The direct GPU update path is memory-clean but too slow for larger `M = batch * sequence` shapes because it recomputes the gradient reduction inside tiny packed-byte kernels.

`gpu-signcache` uses this flow per module:

```text
grad_y, x
  -> Triton tiled sign-only grad kernel
  -> temporary int8 grad_sign[N, K]
  -> Triton EMA E update
  -> Triton T_accum/repack
  -> free grad_sign
```

This intentionally reintroduces a temporary int8 per-layer sign cache, not a persistent float weight gradient.
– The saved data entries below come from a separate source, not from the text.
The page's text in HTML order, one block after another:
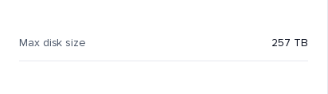
Max disk size 257 TB
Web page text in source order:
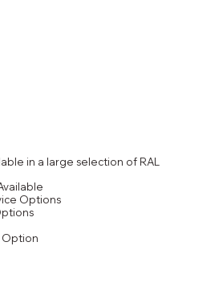
in a large selection of RAL
Options
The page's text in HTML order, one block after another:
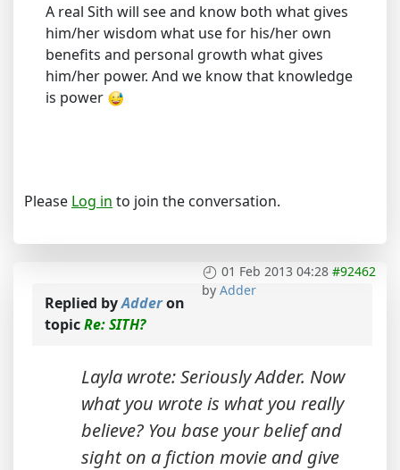
A real Sith will see and know both what gives
him/her wisdom what use for his/her own
benefits and personal growth what gives
him/her power. And we know that knowledge
is power
Please Log in to join the conversation.
01 Feb 2013 04:28 #92462
by Adder
Replied byAdderon
topicRe: SITH?
Layla wrote: Seriously Adder. Now
what you wrote is what you really
believe? You base your belief and
sight on a fiction movie and give
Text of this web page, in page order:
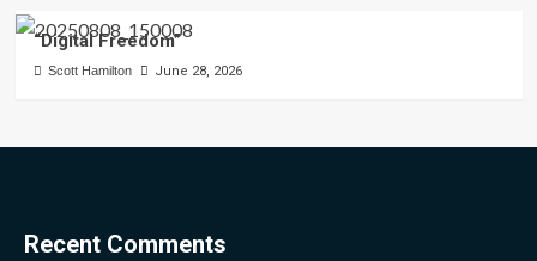
“Digital Freedom”
Scott Hamilton June 28, 2026
Recent Comments
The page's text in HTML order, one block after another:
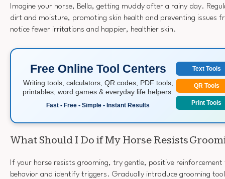
Imagine your horse, Bella, getting muddy after a rainy day.
dirt and moisture, promoting skin health and preventing issues
notice fewer irritations and happier, healthier skin.
Free Online Tool Centers
Writing tools, calculators, QR codes, PDF tools,
printables, word games & everyday life helpers.
Fast • Free • Simple • Instant Results
Text Tools
QR Tools
Print Tools
What Should I Do if My Horse Resists
If your horse resists grooming, try gentle, positive
behavior and identify triggers. Gradually introduce grooming

It is the practical speed path for the benchmark while keeping persistent model state true ternary.

### Verification

Focused CUDA tests:

```text
PASS test_cuda_triton_correctness_update_E
PASS test_cuda_triton_tscale_path
```

Strict small benchmark:

```text
python benchmark_true_ternary.py --configs TrueTernary --steps 4 --warmup 1 --batch 2 --ctx 10 --strict-true-ternary --update-backend gpu-signcache --scale-update-interval 4

logical ternary weights: 14,011,904
trainable float params: 0
float buffers: 0
peak VRAM: ~30 MB
avg step after warmup: ~170 ms
```

Strict benchmark at previous benchmark shape:

```text
python benchmark_true_ternary.py --configs TrueTernary --steps 3 --warmup 1 --batch 8 --ctx 66 --strict-true-ternary --update-backend gpu-signcache --scale-update-interval 4

logical ternary weights: 14,011,904
ternary training state: 17.15 MB
trainable float params: 0
float buffers: 0
peak VRAM: ~430 MB
steady step: ~1.85 s
```

Previous direct backend at the same shape was roughly `49 s/step` after warmup. The benchmark now progresses; remaining speed work is kernel tuning and eventually replacing the temporary sign cache with a fused tiled kernel that is both fast and memory-minimal.